After Germany guaranteed solar producers a rate seven times as high as the market rate, the country’s electric bill jumped by 38 percent in one year.

Wait a minute. Wellpoint in California increased their health insurance rates by 39% in one year, and Obama said that was reason to take over the whole health care system. Does this mean Obama will take over Germany’s power generation system and keep them from charging these exorbitant rates? Once he takes over, the first thing he will be forced to do is eliminate those subsidies for solar power.

Most European countries have seen the damage that green energy can do to their economies and are rapidly (if quietly) scaling back their support. This is especially true in the countries that have been leaders on solar and wind power. Both Germany and Spain have dramatically slashed their subsidies for renewables, and Spain has reduced its commitment to green power from 2400 megawatts in 2008 to 500 megawatts or less in 2009.
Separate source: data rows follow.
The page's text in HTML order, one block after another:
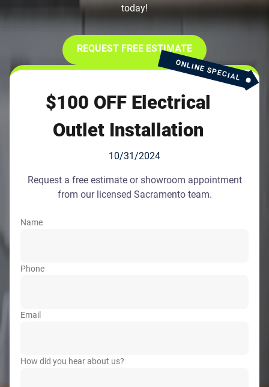
today!
REQUEST FREE ESTIMATE
ONLINE SPECIAL
$100 OFF Electrical
Outlet Installation
10/31/2024
Request a free estimate or showroom appointment
from our licensed Sacramento team.
Name
Phone
Email
How did you hear about us?
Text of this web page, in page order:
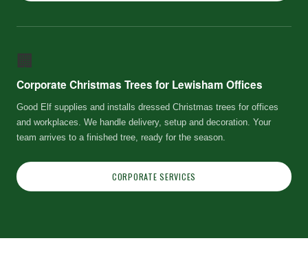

There is yet another lesson from Spain that Obama prefers not to discuss. The $100-million Nellis project created 200 jobs at a cost of $500,000 per job. The longer Spanish experience, according to a recent study from Juan Carlos University, shows a cost of $774,000 for each government-subsidized green job created since 2000. More disturbingly, for each of these jobs, 2.2 jobs in other industries were destroyed because of higher energy prices, not counting manufacturers who vote with their feet. This is surely a success story that Americans can do without.